— Problem details —
Only the lines from the first line of the data through the line containing "partition1_gene_vs_strain.csv (38, 346, 184, 356)" belong in the answer, transcribed exactly; pictures do not.

— Task data —

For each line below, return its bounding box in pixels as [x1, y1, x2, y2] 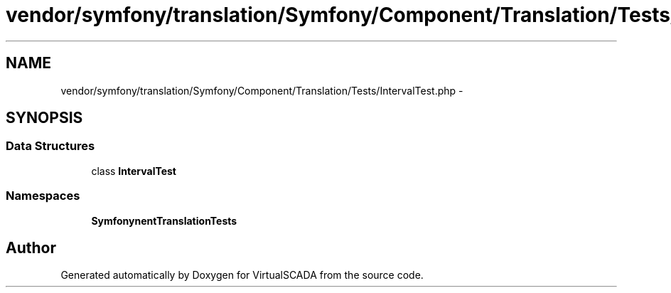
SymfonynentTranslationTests [91, 214, 237, 227]
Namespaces [6, 188, 80, 203]
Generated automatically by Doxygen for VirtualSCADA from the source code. [60, 269, 424, 282]
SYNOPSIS [6, 109, 83, 127]
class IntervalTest [91, 164, 176, 177]
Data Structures [6, 139, 95, 154]
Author [6, 238, 56, 257]
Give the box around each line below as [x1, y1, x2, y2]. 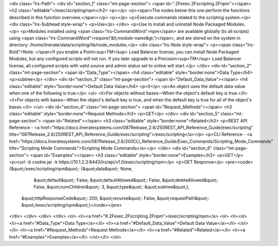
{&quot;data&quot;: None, [81, 166, 133, 172]
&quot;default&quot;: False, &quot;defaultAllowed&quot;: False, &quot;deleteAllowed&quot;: [33, 177, 219, 183]
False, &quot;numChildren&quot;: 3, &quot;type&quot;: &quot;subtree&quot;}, [33, 184, 190, 190]
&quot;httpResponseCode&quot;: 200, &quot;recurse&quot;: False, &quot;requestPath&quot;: [21, 195, 210, 201]
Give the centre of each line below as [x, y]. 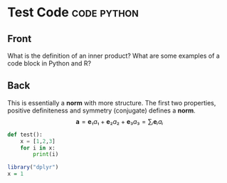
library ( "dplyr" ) [33, 167]
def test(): [25, 135]
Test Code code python [73, 12]
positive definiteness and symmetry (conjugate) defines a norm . [101, 110]
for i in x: [38, 148]
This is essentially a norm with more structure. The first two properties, [112, 103]
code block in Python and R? [49, 63]
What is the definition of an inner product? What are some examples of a [114, 56]
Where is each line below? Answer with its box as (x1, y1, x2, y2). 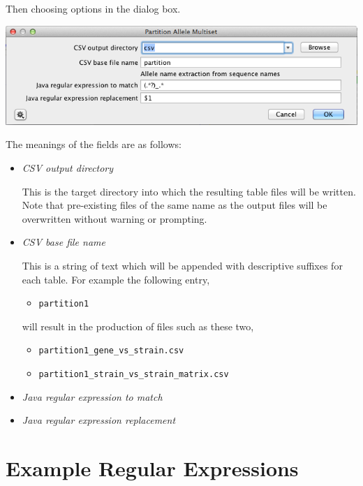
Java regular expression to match (22, 389, 163, 404)
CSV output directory (22, 161, 114, 175)
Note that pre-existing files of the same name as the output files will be (22, 198, 327, 212)
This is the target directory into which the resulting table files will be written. (22, 184, 356, 198)
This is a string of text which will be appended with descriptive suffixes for (22, 258, 343, 273)
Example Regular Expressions (6, 454, 299, 483)
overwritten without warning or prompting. (22, 211, 207, 226)
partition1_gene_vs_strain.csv (38, 346, 184, 356)
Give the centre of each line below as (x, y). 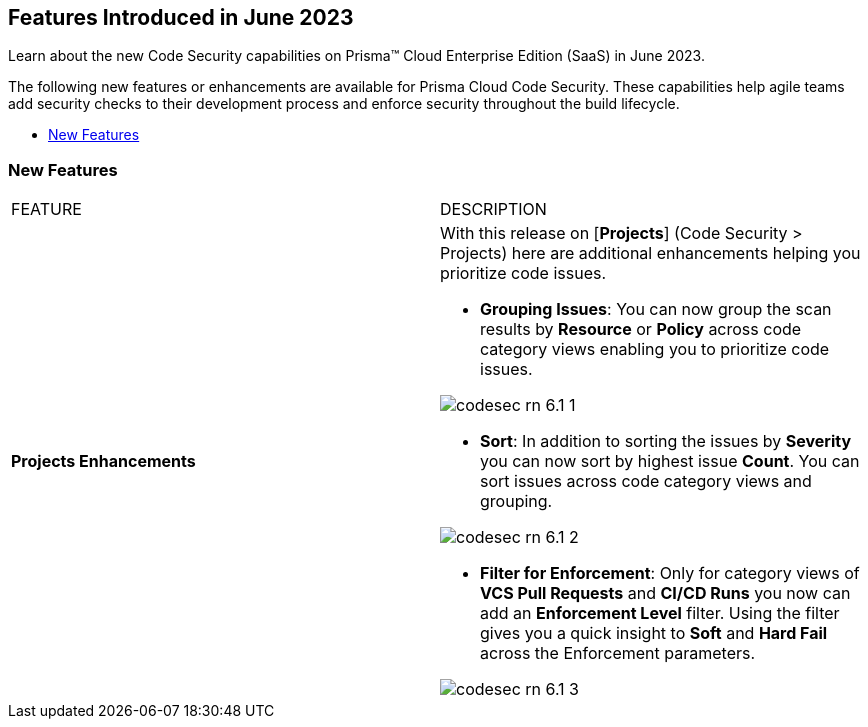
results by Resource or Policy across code (641, 329)
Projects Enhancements (103, 461)
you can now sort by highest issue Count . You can (670, 461)
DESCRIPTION (493, 209)
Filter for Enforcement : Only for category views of (670, 573)
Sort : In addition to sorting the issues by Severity (666, 441)
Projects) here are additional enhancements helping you (650, 253)
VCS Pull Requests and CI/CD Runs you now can (665, 593)
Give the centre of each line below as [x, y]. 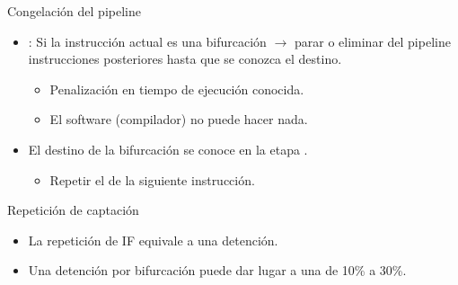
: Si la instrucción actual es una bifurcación [147, 41]
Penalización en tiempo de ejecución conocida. [177, 89]
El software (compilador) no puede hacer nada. [179, 119]
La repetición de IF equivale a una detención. [153, 240]
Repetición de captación [73, 210]
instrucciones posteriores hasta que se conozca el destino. [185, 59]
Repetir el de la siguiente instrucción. [152, 179]
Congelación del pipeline [74, 11]
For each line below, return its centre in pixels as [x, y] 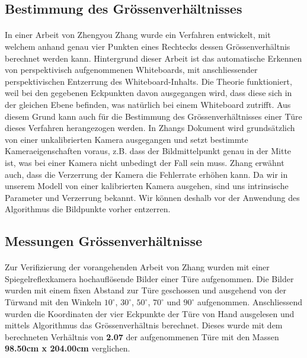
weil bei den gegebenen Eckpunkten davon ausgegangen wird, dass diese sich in [148, 93]
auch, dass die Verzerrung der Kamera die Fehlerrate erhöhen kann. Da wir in [146, 174]
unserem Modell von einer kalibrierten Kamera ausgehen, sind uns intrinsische [147, 186]
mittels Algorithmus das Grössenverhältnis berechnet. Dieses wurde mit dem [144, 325]
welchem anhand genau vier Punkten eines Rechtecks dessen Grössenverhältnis [148, 46]
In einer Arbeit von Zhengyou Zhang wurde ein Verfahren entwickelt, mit [138, 35]
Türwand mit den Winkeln [53, 302]
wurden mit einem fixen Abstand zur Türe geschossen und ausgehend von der [146, 290]
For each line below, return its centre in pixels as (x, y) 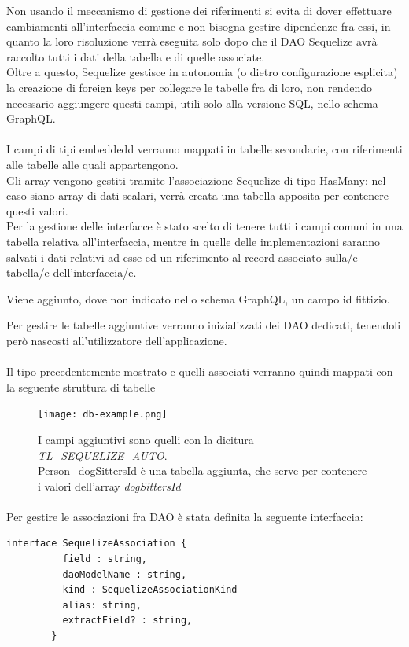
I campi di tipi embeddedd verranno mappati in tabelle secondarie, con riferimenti (204, 149)
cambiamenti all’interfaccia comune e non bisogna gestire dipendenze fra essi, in (199, 26)
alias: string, (102, 605)
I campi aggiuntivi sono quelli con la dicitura (146, 439)
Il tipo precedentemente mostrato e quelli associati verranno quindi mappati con (200, 371)
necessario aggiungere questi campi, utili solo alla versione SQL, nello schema (192, 103)
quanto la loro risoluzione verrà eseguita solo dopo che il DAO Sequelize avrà (192, 41)
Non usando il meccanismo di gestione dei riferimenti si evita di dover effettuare (199, 10)
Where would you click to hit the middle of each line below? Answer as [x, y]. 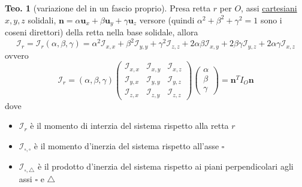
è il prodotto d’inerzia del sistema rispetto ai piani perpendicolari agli [166, 166]
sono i [271, 19]
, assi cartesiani [269, 8]
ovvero [17, 55]
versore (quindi [167, 19]
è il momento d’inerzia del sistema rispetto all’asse [126, 145]
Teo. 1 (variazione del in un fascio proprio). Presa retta [108, 8]
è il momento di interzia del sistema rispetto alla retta [129, 126]
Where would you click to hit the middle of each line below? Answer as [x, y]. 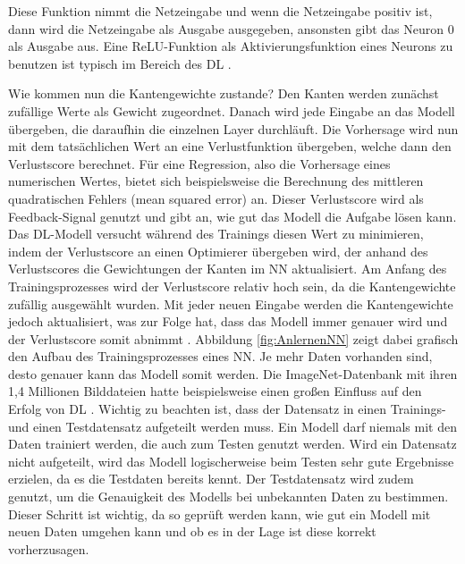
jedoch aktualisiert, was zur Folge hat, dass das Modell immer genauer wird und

— Answer area —
For each line below, return its bounding box in pixels as [x1, y1, x2, y2] 
SymfonynentTranslationTests [91, 214, 237, 227]
Namespaces [6, 188, 80, 203]
Generated automatically by Doxygen for VirtualSCADA from the source code. [60, 269, 424, 282]
SYNOPSIS [6, 109, 83, 127]
class IntervalTest [91, 164, 176, 177]
Data Structures [6, 139, 95, 154]
Author [6, 238, 56, 257]
Give the box around each line below as [x1, y1, x2, y2]. 
{&quot;data&quot;: None, [81, 166, 133, 172]
&quot;default&quot;: False, &quot;defaultAllowed&quot;: False, &quot;deleteAllowed&quot;: [33, 177, 219, 183]
False, &quot;numChildren&quot;: 3, &quot;type&quot;: &quot;subtree&quot;}, [33, 184, 190, 190]
&quot;httpResponseCode&quot;: 200, &quot;recurse&quot;: False, &quot;requestPath&quot;: [21, 195, 210, 201]
Give the centre of each line below as [x, y]. 
library ( "dplyr" ) [33, 167]
def test(): [25, 135]
Test Code code python [73, 12]
positive definiteness and symmetry (conjugate) defines a norm . [101, 110]
for i in x: [38, 148]
This is essentially a norm with more structure. The first two properties, [112, 103]
code block in Python and R? [49, 63]
What is the definition of an inner product? What are some examples of a [114, 56]
Where is each line below? Answer with its box as (x1, y1, x2, y2). 
Java regular expression to match (22, 389, 163, 404)
CSV output directory (22, 161, 114, 175)
Note that pre-existing files of the same name as the output files will be (22, 198, 327, 212)
This is the target directory into which the resulting table files will be written. (22, 184, 356, 198)
This is a string of text which will be appended with descriptive suffixes for (22, 258, 343, 273)
Example Regular Expressions (6, 454, 299, 483)
overwritten without warning or prompting. (22, 211, 207, 226)
partition1_gene_vs_strain.csv (38, 346, 184, 356)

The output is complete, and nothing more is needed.